Este viernes 27 de febrero es el Día Internacional del Cocido Madrileño, una fecha que rinde homenaje a uno de los platos más emblemáticos de su gastronomía y, en el caso de Madrid, a una receta que forma parte indiscutible de su identidad culinaria. Porque el cocido madrileño no es solo un guiso: es tradición, memoria y cultura popular servidas en tres vuelcos alrededor de una mesa compartida.
Declarado Bien de Interés Cultural del Patrimonio Inmaterial de la Comunidad de Madrid y considerado uno de los grandes reclamos gastronómicos de la ciudad, el cocido madrileño representa una manera de entender la cocina basada en el producto y el tiempo.
Uno de los restaurantes donde puedes saborear este manjar es Ponzano 12. En un Madrid donde las modas gastronómicas caducan antes que el alquiler de los locales, encontrar un templo que cumpla 40 años con la misma honestidad que el primer día es, casi, un milagro laico. Ponzano 12 no necesita luces de neón ni esferificaciones para llenar sus mesas. Le basta con el oficio de Paco García –conocido como Paco Ponzano–, la discreción fundamental de Melania Berdún y una materia prima que muchos restaurantes envidiarían.
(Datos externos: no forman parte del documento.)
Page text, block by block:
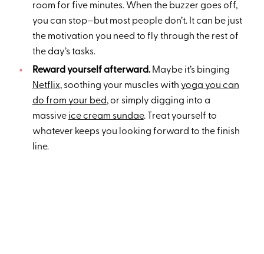
room for five minutes. When the buzzer goes off,
you can stop—but most people don’t. It can be just
the motivation you need to fly through the rest of
the day’s tasks.
Reward yourself afterward.Maybe it’s binging
Netflix, soothing your muscles with yoga you can
do from your bed, or simply digging into a
massive ice cream sundae. Treat yourself to
whatever keeps you looking forward to the finish
line.
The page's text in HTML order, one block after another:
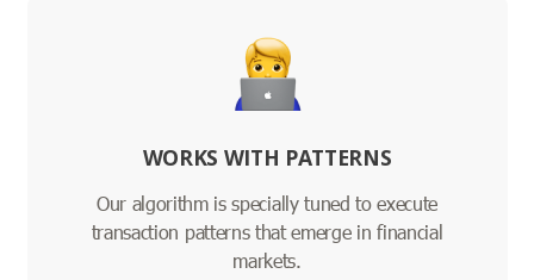
WORKS WITH PATTERNS
Our algorithm is specially tuned to execute
transaction patterns that emerge in financial
markets.
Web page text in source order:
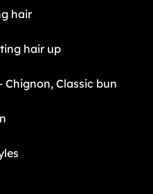
hair
hair up
Chignon, Classic bun

Este 2026, la casa celebra cuatro décadas desde que aquel antiguo ultramarinos y charcutería de barrio se transformara en lo que es hoy: una de las casas de comidas más queridas y honestas de la capital. Y si hay un plato que resume esta trayectoria de resistencia y sabor, ese es su Cocido Madrileño.
Un ritual y tres vuelcos
Aunque el calendario marque el 27 de febrero como el Día Internacional del Cocido, en Ponzano 12 la verdadera liturgia ocurre cada miércoles. Y su proceso no admite atajos. La preparación arranca a las 8 de la mañana del martes. Durante cinco horas, los huesos de caña y rodilla, las puntas de jamón, las carcasas de pollo y los garbanzos cuecen a fuego lento para extraer hasta la última gota de esencia. Tras descansar toda la noche, el miércoles se añaden las carnes: gallina, tocino ibérico, espinazo, rabo, morro, morcillo y un potente chorizo asturiano. El toque final lo ponen las verduras (repollo, zanahoria, patata, puerro y nabo), que se cuecen aparte para respetar sus tiempos, y su caldo se une al de las carnes en una cazuela tradicional donde los garbanzos —ya remojados en agua caliente y sal— terminan de absorber toda la gloria del conjunto durante otras dos horas.
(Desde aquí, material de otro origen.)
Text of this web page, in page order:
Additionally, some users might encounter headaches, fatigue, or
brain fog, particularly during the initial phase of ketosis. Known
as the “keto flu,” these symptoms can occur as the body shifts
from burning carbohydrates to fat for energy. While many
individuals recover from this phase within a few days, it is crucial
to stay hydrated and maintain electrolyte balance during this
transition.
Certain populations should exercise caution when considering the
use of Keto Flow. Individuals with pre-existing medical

La experiencia en Ponzano 12 comienza con un guiño a sus orígenes charcuteros: un mollete caliente con pringá que prepara el estómago para lo que viene, elaborado con pan de cristal de Viena la Baguette y rellena con la morcilla de puerro del País Vasco que preparan para el cocido.
A partir de ahí, el despliegue es canónico. Un primer vuelco con una sopa desgrasada y profunda, que llega a la mesa escoltada por cebolletas y piparras. El segundo vuelco da paso a los garbanzos, tiernos y mantecosos, servidos con la verdura y una salsa de tomate con cominos y AOVE. Para terminar, el tercer vuelco, un festival de carnes y chacinas donde destaca la calidad de proveedores como Urbano de Frutos o Cárnicas LyO.
Como cuenta Paco García a Libertad Digital, de carnes lleva carne de vaca, de gallina y de cerdo salada. El morcillo también es de vaca, por eso es tan oscuro, pero "es mucho más sabroso y gelatinoso". Eso sí, necesita más cocción que el de ternera. Luego, de gallinas son las mismas que usan para su fantástica petitoria.
En cuanto a la carne de cerdo, utilizan un cerdo salado que les manda la empresa gallega Jamones Macadio. Además, te encuentras con la oreja, el morro, la careta y el espinazo. No es de extrañar que para desengrasar incluyan una ensalada de escarola con granada y naranja.
Un ritual tan apetecible que el precio te va a parecer de otra época, porque el menú del día de los miércoles que incluye este festín, junto con bebida y postre o café, cuesta solo 18 €. Por lo que te recomiendo reservar con tiempo. Además, la opción de cocido durante el invierno está disponible los fines de semana a 28 € y se puede encargar cualquier día para grupos de 10 o más personas por ese precio. Una relación calidad-precio que explica por qué en Chamberí el miércoles es el día más deseado de la semana.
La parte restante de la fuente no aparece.